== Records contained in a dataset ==
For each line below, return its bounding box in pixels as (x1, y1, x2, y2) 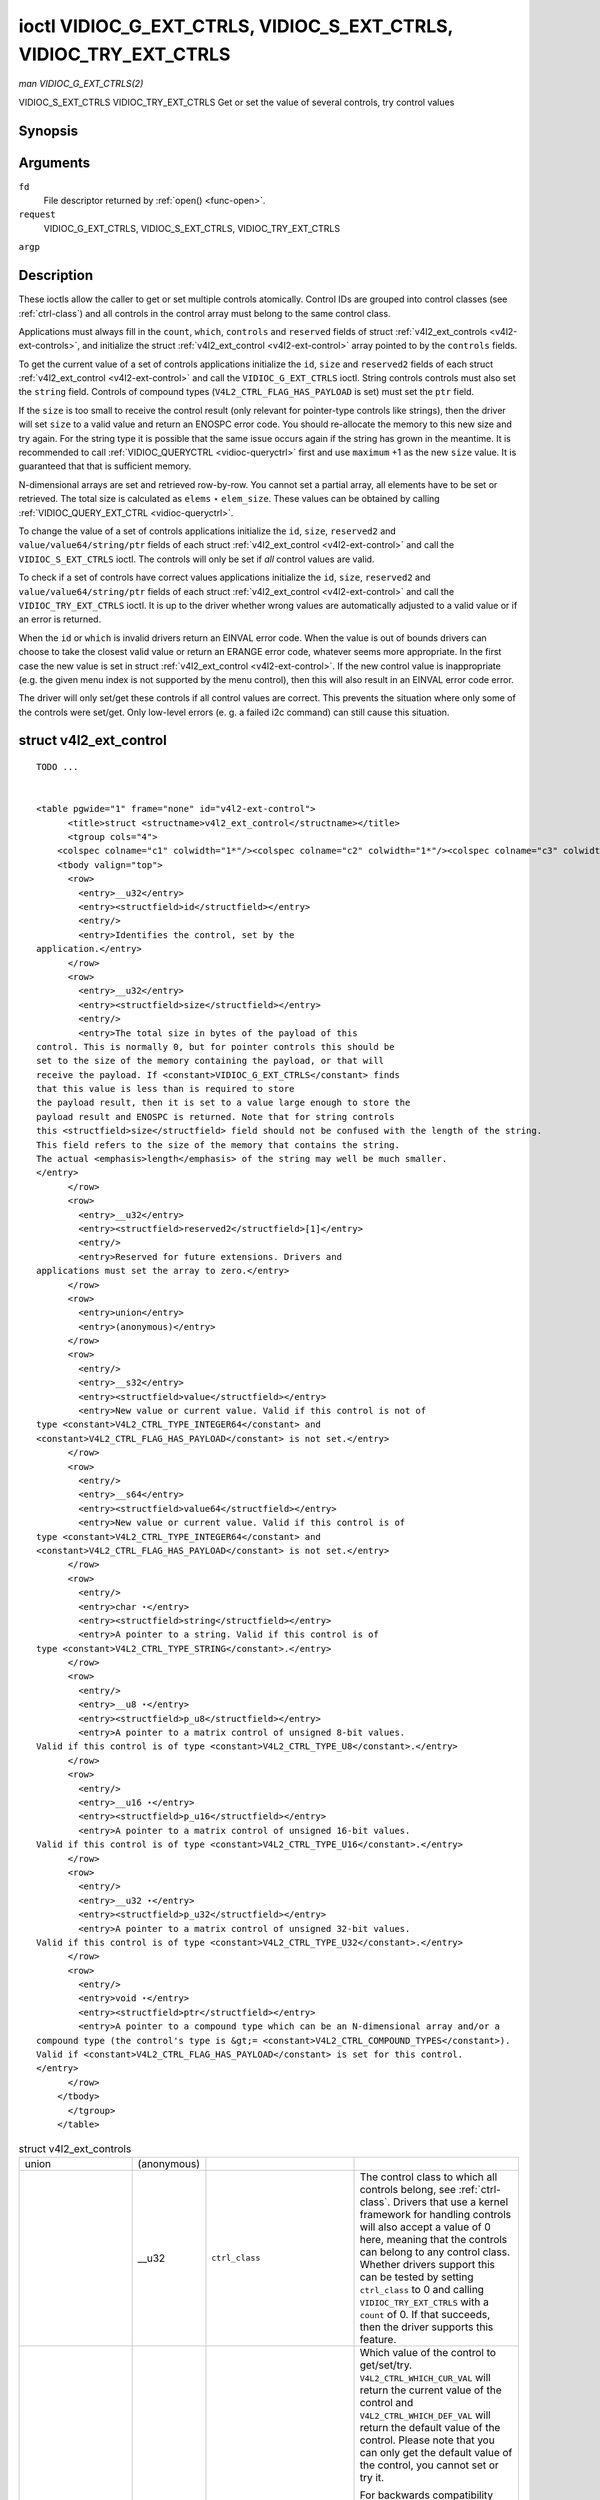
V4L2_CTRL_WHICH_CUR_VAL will (359, 2370, 491, 2384)
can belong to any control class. (359, 2245, 510, 2259)
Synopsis (18, 122, 79, 139)
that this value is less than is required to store (36, 1083, 295, 1095)
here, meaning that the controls (359, 2232, 508, 2246)
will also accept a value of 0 (359, 2220, 492, 2234)
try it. (359, 2470, 385, 2484)
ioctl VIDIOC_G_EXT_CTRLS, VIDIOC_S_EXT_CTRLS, (18, 15, 454, 37)

== WHAT TO WORK ON ==
Scan the entries above for the string "that", and copy every line where it turns up.

== RESULT FOR THIS TASK ==
that this value is less than is required to store (36, 1083, 295, 1095)
here, meaning that the controls (359, 2232, 508, 2246)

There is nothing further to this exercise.